İstanbul Cumhuriyet Başsavcılığı tarafından nisan ayında başlatılan soruşturma kapsamında; aralarında Fatih Terim, Emre Belözoğlu, Arda Turan, Fernando Muslera, Selçuk İnan ve Emre Çolak gibi isimlerin de bulunduğu onlarca kişinin, Denizbank şube müdürü Seçil Erzan tarafından yüksek kazanç vaadiyle dolandırıldığı iddiası Türkiye'nin gündemine oturdu.
216 yıla kadar hapis ile yargılanan Seçil Erzan'ın ifadesinde "Asiye Öztürk olaydan başından beri şüpheleniyordu ancak yine de belgeler imza atmıştır" dediği şube Operasyon Müdürü Asiye Öztürk'ün de ifadesi ortaya çıktı.
T24'ten İlhan Çelik'in haberine göre Asiye Öztürk, Cumhuriyet Başsavcılığı’na yaptığı savunmada hakkındaki iddiaları reddetti.

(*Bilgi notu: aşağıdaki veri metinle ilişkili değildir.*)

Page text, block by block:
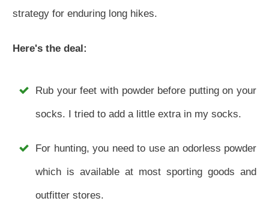
strategy for enduring long hikes.
Here's the deal:
Rub your feet with powder before putting on your
socks. I tried to add a little extra in my socks.
For hunting, you need to use an odorless powder
which is available at most sporting goods and
outfitter stores.
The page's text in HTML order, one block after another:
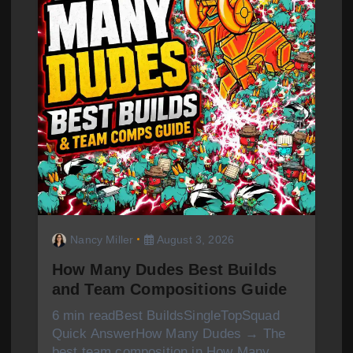
Nancy Miller August 3, 2026
How Many Dudes Best Builds
and Team Compositions Guide
6 min readBest BuildsSingleTopSquad
Quick AnswerHow Many Dudes → The
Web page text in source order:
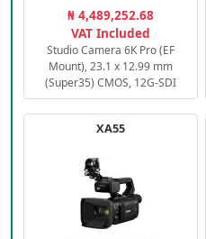
₦ 4,489,252.68
VAT Included
Studio Camera 6K Pro (EF
Mount), 23.1 x 12.99 mm
(Super35) CMOS, 12G-SDI
XA55
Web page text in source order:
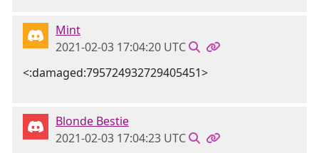
Mint
2021-02-03 17:04:20 UTC
<:damaged:795724932729405451>
Blonde Bestie
2021-02-03 17:04:23 UTC
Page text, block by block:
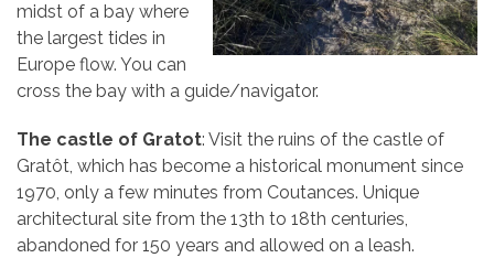
midst of a bay where
the largest tides in
Europe flow. You can
cross the bay with a guide/navigator.
The castle of Gratot: Visit the ruins of the castle of
Gratôt, which has become a historical monument since
1970, only a few minutes from Coutances. Unique
architectural site from the 13th to 18th centuries,
abandoned for 150 years and allowed on a leash.
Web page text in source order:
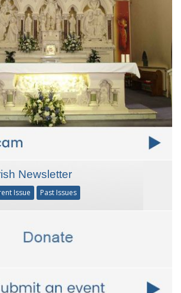
Newsletter
Issue Past Issues
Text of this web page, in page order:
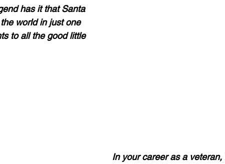
has it that Santa
world in just one
to all the good little
In your career as a
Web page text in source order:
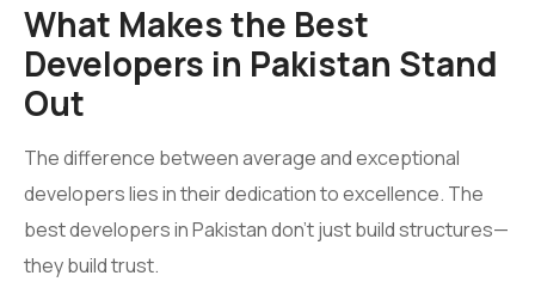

Şimdiye kadar 4 veya 5 adet, içeriğinden haberdar olmadığı belge imzaladığını söyleyen Öztürk, “Benim hatam sadece işlemin ne olduğunu bilmeden imza atmamdır. Hiç kimseye yüksek getirili fon vaadinde bulunmadım. Seçil Erzan'ın kimlerle görüşüp neler vaat ettiğinden haberdar değilim” dedi.
Seçil Erzan’ın Florya şubesinden birlikte çalıştığı ve fon dolandırıcılığı olayındaki bazı belgelerde imzası bulunan şube müdür yardımcısı Asiye Öztürk, savcılığa verdiği ifadesinde, “Seçil Erzan'ın fon vaadi ile insanları kandırdığından kesinlikle haberdar değilim” ifadesini kullandı.
Seçil Erzan’ın bulunduğu Levent şubesine tayin olduğundan beri odasına futbolcuların gelip gittiğini anlatan Öztürk, zaman zaman Semih Kaya ve Selçuk İnan ile bankacılık işlemi gerçekleştirdiğini ancak şimdiye kadar Fatih Terim ya da Hakan Ateş fonu adı altında hiçbir söz duymadığını ileri sürdü.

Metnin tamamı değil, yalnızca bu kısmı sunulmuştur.